Wednesday, March 11, 2009

Loving It

It seems good advice to do what you love. Life, from what I understand, is too short for anything else. As soon as you find someone doling out paychecks for sitting on the couch with a book or the remote, I'm sure I can make you a bajillionaire. And, as it turns out, teaching English to seventh graders takes a bigger hero than I can muster today. I am a waitress. It combines a lot of the things I love: socializing, storytelling, and food.


The socializing part is fairly obvious; I schmooze my restaurant's guests all night. However, the other undeniable aspect (that over two million American servers in 2007 alone can attest) is the interaction behind the scenes. Servers, cooks, food runners, bussers, barbacks, and even the chef are either working super fast in super close quarters or standing around folding or chopping something entertaining each other. All we do is communicate. As a result, our restaurants are our families. Although we may work in different kitchens, and oftentimes cross paths, we create a bond with forced intimacy and weird hours. Awesome tales come from it.


A good server tells good stories. And not just to each other, but to sell food. For example; a Kobe beef cow is served beer and massaged for its entire life before it becomes your food. The theory is that beer makes the cow fat and massage is spreads it all around, so your beef will be perfectly marbled and explode with flavor. A happy cow gives makes a happy meal. And that's just the beginning. Before I'm through with you at the table, you'll be enjoying your happy steak with the wine from the vineyard I told you all about, and fantasizing about that luscious rain forest chocolate you're taking home with you. In my case, I don't just want to tell you stories about food to separate you from your cash; I love learning these stories, and sharing them. I love food. I love the love it takes to prepare it, both professionally and at home. I love how we use it to comfort each other, and how we politicize it. I love how it nourishes us in so many more ways than we acknowledge.

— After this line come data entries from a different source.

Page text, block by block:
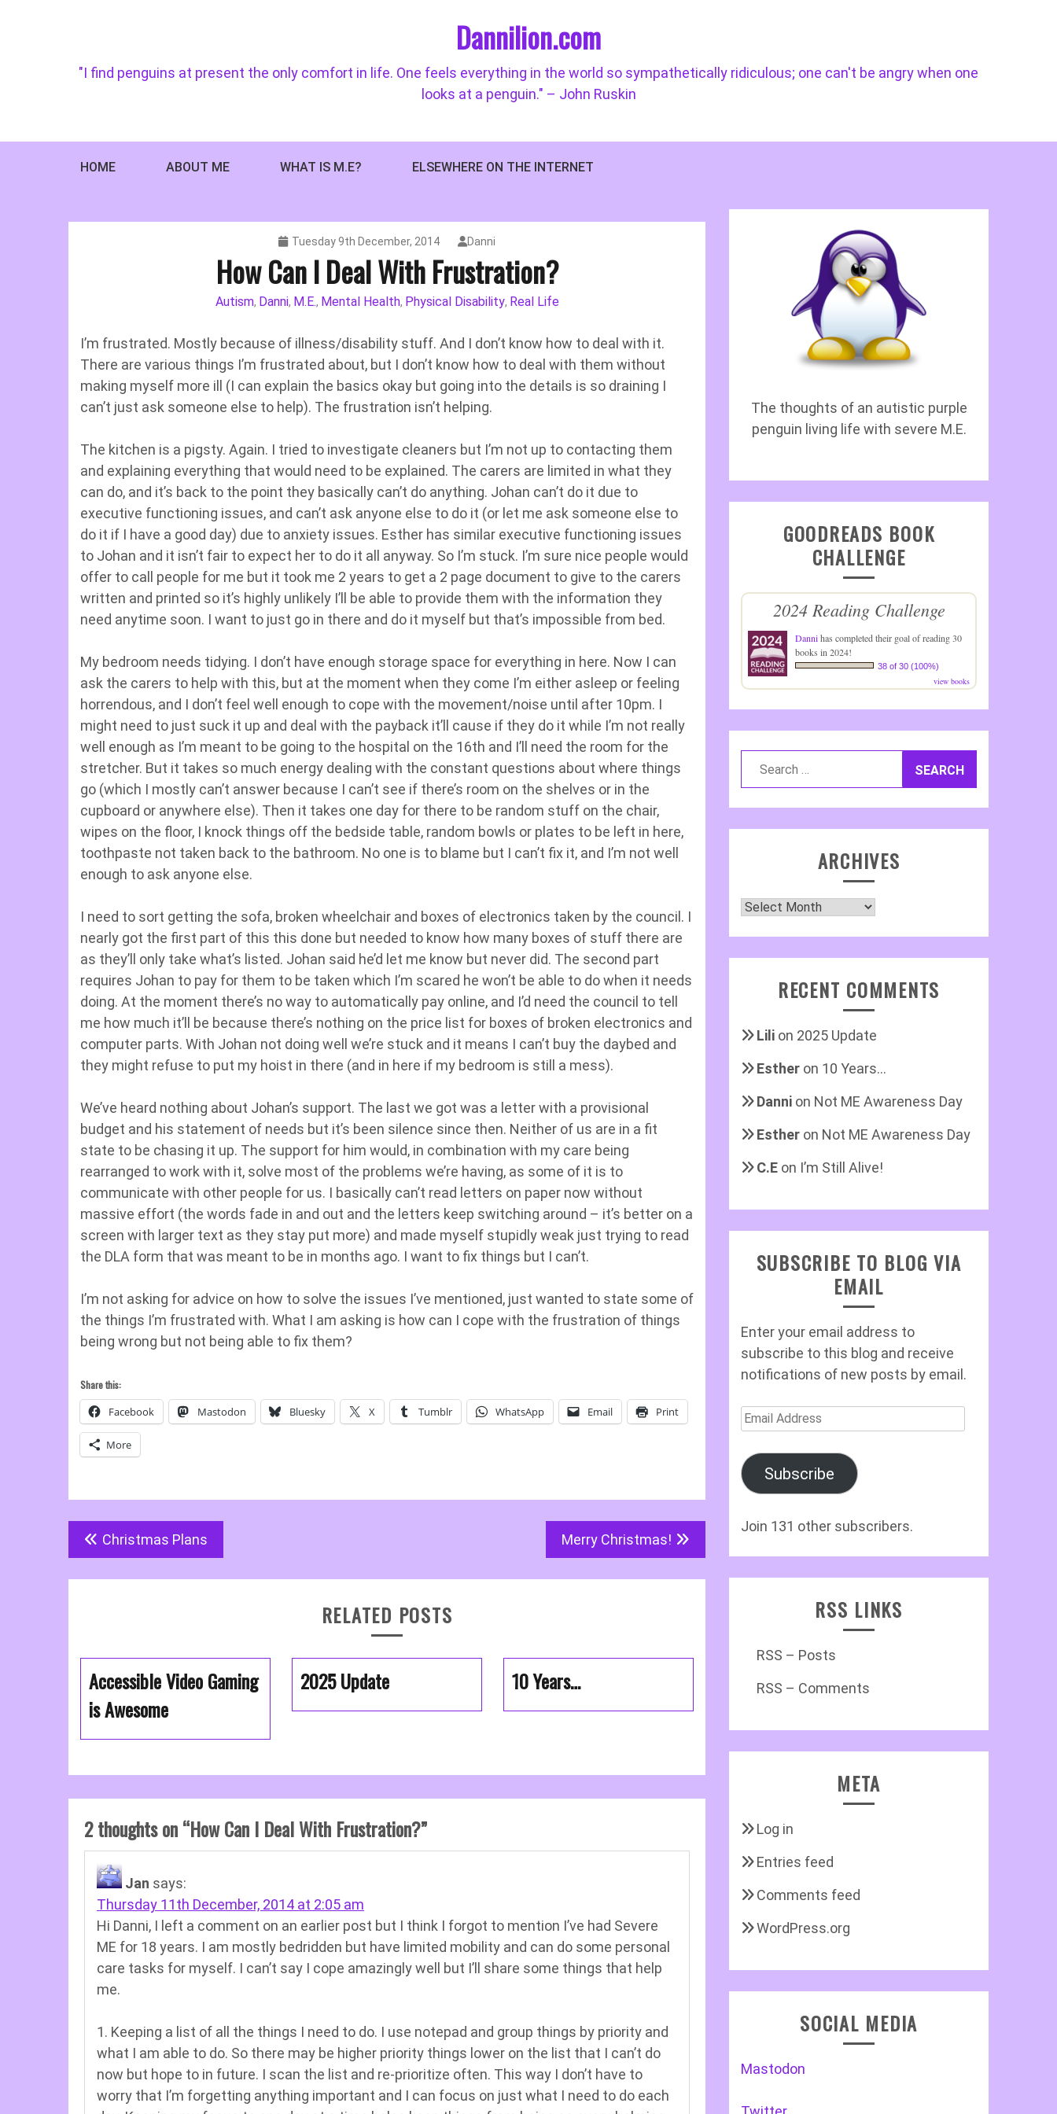
Dannilion.com
"I find penguins at present the only comfort in life. One feels everything in the world so sympathetically ridiculous; one can't be angry when one
looks at a penguin." – John Ruskin
HOME ABOUT ME WHAT IS M.E? ELSEWHERE ON THE INTERNET
Tuesday 9th December, 2014 Danni
How Can I Deal With Frustration?
Autism, Danni, M.E., Mental Health, Physical Disability, Real Life
I’m frustrated. Mostly because of illness/disability stuff. And I don’t know how to deal with it.
There are various things I’m frustrated about, but I don’t know how to deal with them without
making myself more ill (I can explain the basics okay but going into the details is so draining I
can’t just ask someone else to help). The frustration isn’t helping.
The kitchen is a pigsty. Again. I tried to investigate cleaners but I’m not up to contacting them
and explaining everything that would need to be explained. The carers are limited in what they
can do, and it’s back to the point they basically can’t do anything. Johan can’t do it due to
executive functioning issues, and can’t ask anyone else to do it (or let me ask someone else to
do it if I have a good day) due to anxiety issues. Esther has similar executive functioning issues
to Johan and it isn’t fair to expect her to do it all anyway. So I’m stuck. I’m sure nice people would
offer to call people for me but it took me 2 years to get a 2 page document to give to the carers
written and printed so it’s highly unlikely I’ll be able to provide them with the information they
need anytime soon. I want to just go in there and do it myself but that’s impossible from bed.
My bedroom needs tidying. I don’t have enough storage space for everything in here. Now I can
ask the carers to help with this, but at the moment when they come I’m either asleep or feeling
horrendous, and I don’t feel well enough to cope with the movement/noise until after 10pm. I
might need to just suck it up and deal with the payback it’ll cause if they do it while I’m not really
well enough as I’m meant to be going to the hospital on the 16th and I’ll need the room for the
stretcher. But it takes so much energy dealing with the constant questions about where things
go (which I mostly can’t answer because I can’t see if there’s room on the shelves or in the
cupboard or anywhere else). Then it takes one day for there to be random stuff on the chair,
wipes on the floor, I knock things off the bedside table, random bowls or plates to be left in here,
toothpaste not taken back to the bathroom. No one is to blame but I can’t fix it, and I’m not well
enough to ask anyone else.
I need to sort getting the sofa, broken wheelchair and boxes of electronics taken by the council. I
nearly got the first part of this this done but needed to know how many boxes of stuff there are
as they’ll only take what’s listed. Johan said he’d let me know but never did. The second part
requires Johan to pay for them to be taken which I’m scared he won’t be able to do when it needs
doing. At the moment there’s no way to automatically pay online, and I’d need the council to tell
me how much it’ll be because there’s nothing on the price list for boxes of broken electronics and
computer parts. With Johan not doing well we’re stuck and it means I can’t buy the daybed and
they might refuse to put my hoist in there (and in here if my bedroom is still a mess).
We’ve heard nothing about Johan’s support. The last we got was a letter with a provisional
budget and his statement of needs but it’s been silence since then. Neither of us are in a fit
state to be chasing it up. The support for him would, in combination with my care being
rearranged to work with it, solve most of the problems we’re having, as some of it is to
communicate with other people for us. I basically can’t read letters on paper now without
massive effort (the words fade in and out and the letters keep switching around – it’s better on a
screen with larger text as they stay put more) and made myself stupidly weak just trying to read
the DLA form that was meant to be in months ago. I want to fix things but I can’t.
I’m not asking for advice on how to solve the issues I’ve mentioned, just wanted to state some of
the things I’m frustrated with. What I am asking is how can I cope with the frustration of things
being wrong but not being able to fix them?
Share this:
Facebook Mastodon Bluesky X Tumblr WhatsApp Email Print
More
Post
navigation
Christmas Plans Merry Christmas!
RELATED POSTS
Accessible Video Gaming
is Awesome
2025 Update 10 Years…
2 thoughts on “How Can I Deal With Frustration?”
Jan says:
Thursday 11th December, 2014 at 2:05 am
Hi Danni, I left a comment on an earlier post but I think I forgot to mention I’ve had Severe
ME for 18 years. I am mostly bedridden but have limited mobility and can do some personal
care tasks for myself. I can’t say I cope amazingly well but I’ll share some things that help
me.
1. Keeping a list of all the things I need to do. I use notepad and group things by priority and
what I am able to do. So there may be higher priority things lower on the list that I can’t do
now but hope to in future. I scan the list and re-prioritize often. This way I don’t have to
worry that I’m forgetting anything important and I can focus on just what I need to do each
The thoughts of an autistic purple
penguin living life with severe M.E.
GOODREADS BOOK
CHALLENGE
2024 Reading Challenge
Dannihas completed their goal of reading 30
books in 2024!
38 of 30 (100%)
view books
ARCHIVES
Archives
RECENT COMMENTS
Lili on 2025 Update
Esther on 10 Years…
Danni on Not ME Awareness Day
Esther on Not ME Awareness Day
C.E on I’m Still Alive!
SUBSCRIBE TO BLOG VIA
EMAIL
Enter your email address to
subscribe to this blog and receive
notifications of new posts by email.
Email
Subscribe
Join 131 other subscribers.
RSS LINKS
RSS – Posts
RSS – Comments
META
Log in
Entries feed
Comments feed
WordPress.org
SOCIAL MEDIA
Mastodon
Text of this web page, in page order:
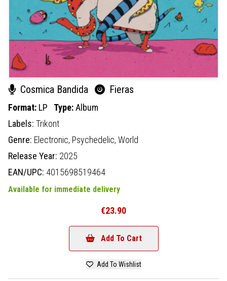
Cosmica Bandida Fieras
Format: LP Type:Album
Labels: Trikont
Genre: Electronic, Psychedelic, World
Release Year: 2025
EAN/UPC: 4015698519464
Available for immediate delivery
€23.90
Add To Cart
Add To Wishlist

After quitting teaching, and over the last three years I've waited tables at three restaurants and with one caterer. I've been working at Great Ciao, a fancy food warehouse and written two stories for a local farmer's market. I have immersed myself in food information and it is my goal to spew it here. Hopefully in an entertaining way.


Someday I might try my hand at heroism again, but for now, I'll sling food.